El contexto de este pasaje bíblico se refiere al anuncio de Jesús por la proximidad de su partida. Los discípulos están turbados por la noticia. Tres años de sus vidas han sido compartidos con el Señor y su líder, su guía espiritual les anuncia que va a partir. Esto los tiene desconcertados. No entienden que el Señor les está anunciando su muerte como un sacrificio.

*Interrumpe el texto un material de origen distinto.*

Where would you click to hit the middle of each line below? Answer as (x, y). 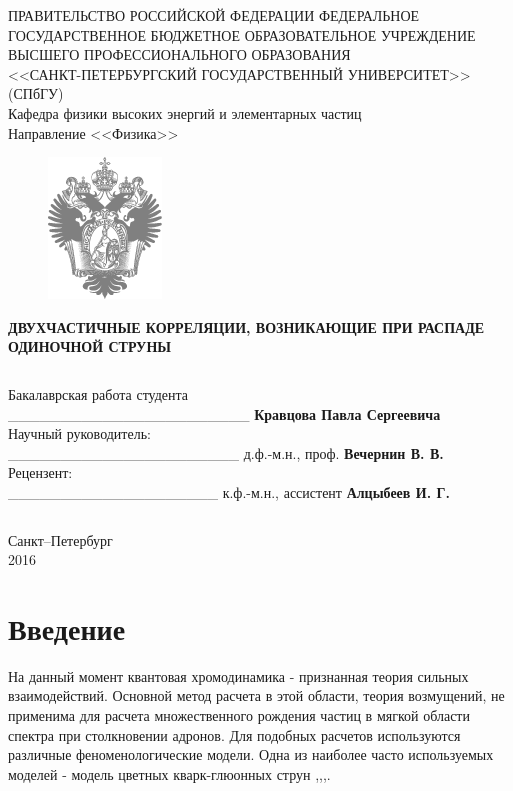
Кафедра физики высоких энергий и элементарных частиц (185, 112)
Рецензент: (40, 472)
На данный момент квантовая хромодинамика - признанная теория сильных (238, 675)
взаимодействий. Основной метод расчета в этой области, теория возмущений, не (256, 695)
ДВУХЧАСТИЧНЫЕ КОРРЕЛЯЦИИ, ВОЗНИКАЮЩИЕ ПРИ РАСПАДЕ (246, 326)
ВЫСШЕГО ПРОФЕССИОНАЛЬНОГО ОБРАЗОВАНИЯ (179, 54)
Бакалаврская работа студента (98, 393)
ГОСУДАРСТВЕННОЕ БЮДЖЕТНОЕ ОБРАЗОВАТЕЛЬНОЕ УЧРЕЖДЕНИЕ (242, 34)
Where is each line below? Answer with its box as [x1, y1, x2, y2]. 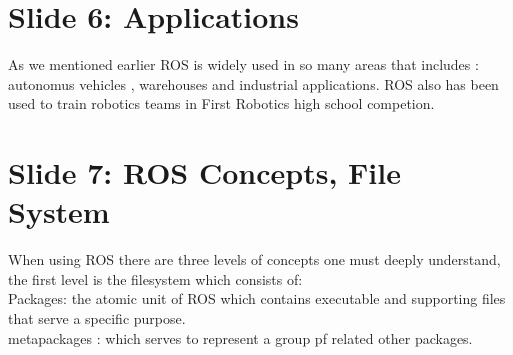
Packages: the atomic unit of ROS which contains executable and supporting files [8, 288, 506, 309]
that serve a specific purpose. [8, 308, 186, 328]
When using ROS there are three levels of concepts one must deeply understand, [8, 249, 501, 270]
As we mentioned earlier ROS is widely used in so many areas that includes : [8, 54, 479, 75]
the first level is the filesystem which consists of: [8, 268, 303, 289]
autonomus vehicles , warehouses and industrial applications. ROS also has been [8, 73, 499, 94]
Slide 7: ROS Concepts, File [8, 152, 401, 193]
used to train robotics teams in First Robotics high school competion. [8, 93, 435, 114]

No pudieron discernir la profundidad de las palabras de Jesús.

El contexto de Juan 14:6  inicia durante la celebración de la Pascua, el Señor les anuncia que alguien lo va a traicionar y entregar. Vienen afectados por esta terrible noticia, sin saber quién es el traidor.

Ante este terrible anuncio, los discípulos del Señor comienzan a sentir una profunda tristeza. Emerge en sus corazones una profunda angustia, incertidumbre, nostalgia y tristeza, pues ellos se preguntaban si serían ellos quien traicionaría al Señor (Juan 13).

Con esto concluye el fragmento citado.